Whytnee is an up-and-coming PR superstar who came into the field somewhat by accident and discovered to her delight…and to mine as a Director of the world-renowned organization…that she loves the challenges of nonprofit public relations.

She shared her experiences getting started in an organization that, for going on 30 years, has been attracting nearly two million visitors annually to Boston from around the globe for a week’s worth of family-oriented, affordable entertainment and education.

Advice flowed fast, furious and factually, with attendees chiming in with questions to learn more about actually getting a start in public relations. One recommendation, in particular, resonated with me and gave me the idea for this posting.

Among her “lessons learned,” Whytnee advised listeners to “be willing to change things if you think you have a better idea.” She followed up with examples of how she had revamped the news releases that were sent out regularly and often by Harborfest to the media.

“They obviously had not been updated in years,” she said. “Interns working at Harborfest just plugged in new dates or other information but didn’t do anything to the basic copy. I rewrote just about every one to make them sound more ‘fresh.'”

The end result? An increase in media interest and use of the materials in publicity about Boston Harborfest.

While this advice from a “junior” practitioner might cause some of my more “traditional” colleagues to swoon, I am totally behind the concept. Something might not be “broken,” but it very likely could be improved with a little tinkering.

I did this as an intern myself. Back in the dark ages, I was assigned to the US Army Training and Doctrine Command’s Editorial Branch to get some experience editing training materials.

One step of the editing process required that we calculate reading levels for individual manuals, and I noticed right off the bat that my more experienced colleagues were painstakingly creating columns of numbers and then transcribing calculations onto a second piece of paper…a long, drawn-out process.

Being somewhat “labor-averse,” I decided that there had to be an easier way, and I experimented with a couple of templates into which I simply plugged numbers and performed calculations. It was the same amount of adding and multiplying, but the process was more orderly and less likely to produce errors.

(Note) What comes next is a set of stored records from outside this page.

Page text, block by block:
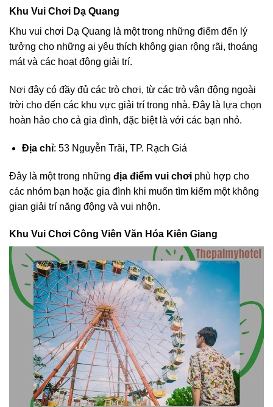
Khu Vui Chơi Dạ Quang
Khu vui chơi Dạ Quang là một trong những điểm đến lý
tưởng cho những ai yêu thích không gian rộng rãi, thoáng
mát và các hoạt động giải trí.
Nơi đây có đầy đủ các trò chơi, từ các trò vận động ngoài
trời cho đến các khu vực giải trí trong nhà. Đây là lựa chọn
hoàn hảo cho cả gia đình, đặc biệt là với các bạn nhỏ.
Địa chỉ: 53 Nguyễn Trãi, TP. Rạch Giá
Đây là một trong những địa điểm vui chơi phù hợp cho
các nhóm bạn hoặc gia đình khi muốn tìm kiếm một không
gian giải trí năng động và vui nhộn.
Khu Vui Chơi Công Viên Văn Hóa Kiên Giang
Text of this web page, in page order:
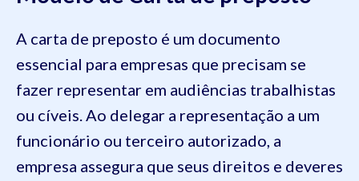
A carta de preposto é um documento
essencial para empresas que precisam se
fazer representar em audiências trabalhistas
ou cíveis. Ao delegar a representação a um
funcionário ou terceiro autorizado, a
empresa assegura que seus direitos e deveres
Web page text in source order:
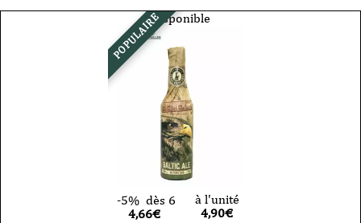
Brauerei
POPULAIREDisponible
-5% dès 6
4,66€
à l'unité
4,90€
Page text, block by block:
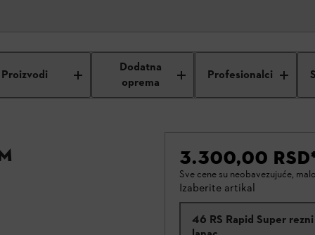
Proizvodi
Dodatna
oprema
Profesionalci
3.300,00 RSD
Sve cene su neobavezujuće,
Izaberite artikal
46 RS Rapid Super rezni
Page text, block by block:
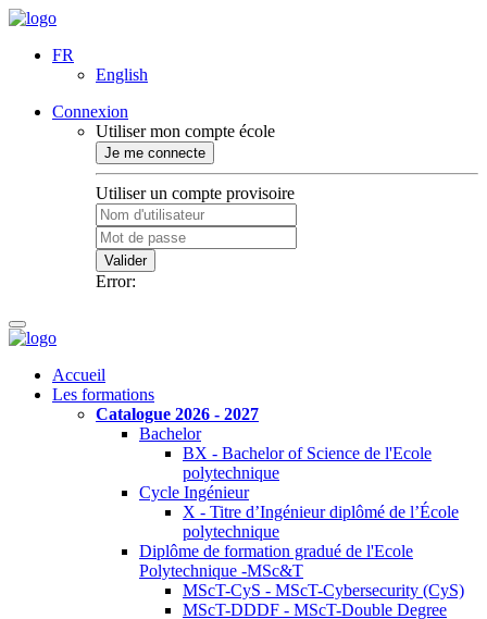
FR
English
Connexion
Utiliser mon compte école
Je me connecte
Utiliser un compte provisoire
Valider
Error:
Accueil
Les formations
Catalogue 2026 - 2027
Bachelor
BX - Bachelor of Science de l'Ecole
polytechnique
Cycle Ingénieur
X - Titre d’Ingénieur diplômé de l’École
polytechnique
Diplôme de formation gradué de l'Ecole
Polytechnique -MSc&T
MScT-CyS - MScT-Cybersecurity (CyS)
MScT-DDDF - MScT-Double Degree
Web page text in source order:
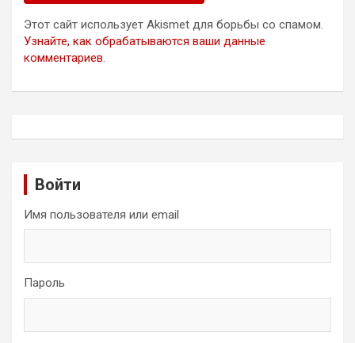
Этот сайт использует Akismet для борьбы со спамом.
Узнайте, как обрабатываются ваши данные
комментариев.
Войти
Имя пользователя или email
Пароль
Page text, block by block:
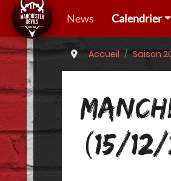
News Calendrier
Accueil Saison
(15/
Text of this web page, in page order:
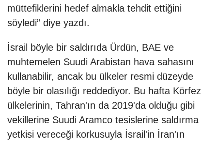
müttefiklerini hedef almakla tehdit ettiğini
söyledi” diye yazdı.
İsrail böyle bir saldırıda Ürdün, BAE ve
muhtemelen Suudi Arabistan hava sahasını
kullanabilir, ancak bu ülkeler resmi düzeyde
böyle bir olasılığı reddediyor. Bu hafta Körfez
ülkelerinin, Tahran'ın da 2019'da olduğu gibi
vekillerine Suudi Aramco tesislerine saldırma
yetkisi vereceği korkusuyla İsrail'in İran'ın
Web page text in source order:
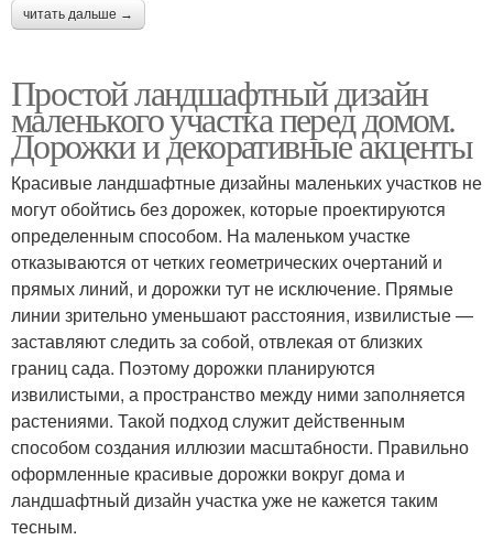
читать дальше →
Простой ландшафтный дизайн
маленького участка перед домом.
Дорожки и декоративные акценты
Красивые ландшафтные дизайны маленьких участков не
могут обойтись без дорожек, которые проектируются
определенным способом. На маленьком участке
отказываются от четких геометрических очертаний и
прямых линий, и дорожки тут не исключение. Прямые
линии зрительно уменьшают расстояния, извилистые —
заставляют следить за собой, отвлекая от близких
границ сада. Поэтому дорожки планируются
извилистыми, а пространство между ними заполняется
растениями. Такой подход служит действенным
способом создания иллюзии масштабности. Правильно
оформленные красивые дорожки вокруг дома и
ландшафтный дизайн участка уже не кажется таким
тесным.
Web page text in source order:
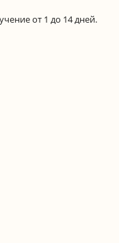
от 1 до 14 дней.
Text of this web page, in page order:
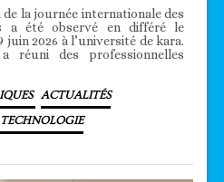
de la journée internationale des
a été observé en différé le
juin 2026 à l’université de kara.
a réuni des professionnelles
ACTUALITÉS
TECHNOLOGIE
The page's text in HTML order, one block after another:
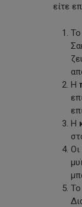
είτε
Η
Η
Οι
Το

End result? When I completed my assignment with the Editorial Branch, the commander presented me with a letter of commendation citing my proactive approach to simplifying reading level calculations…that was now an official part of the editing process.

I didn’t ask for permission. I simply looked at what was there and identified a simpler, more effective way of accomplishing the task.

This is one thing I try to instill in the minds of my Communication students at Curry College…that it really is okay to be proactive and change things.

I’m not advocating going in willy-nilly and trashing everything that’s ever been done. But I am championing the idea of questioning the status quo. Just because they’ve “done it that way forever” doesn’t mean it’s the most effective or efficient way.

Experiment on your own time with your own concept of how something could be done more quickly or easily. Once you’ve proven to yourself that it can be done your new-and-improved way, propose it to your supervisor…or try it out on a colleague to get his or her feedback.

Bottom line…change truly is good, as long as it’s done with thought and consideration for the results. “It’s okay to change things!”

“God, give us grace to accept with serenity the things that cannot be changed, courage to change the things which should be changed, and the wisdom to distinguish the one from the other.”
Reinhold Neibuhr, “The Serenity Prayer” [1934]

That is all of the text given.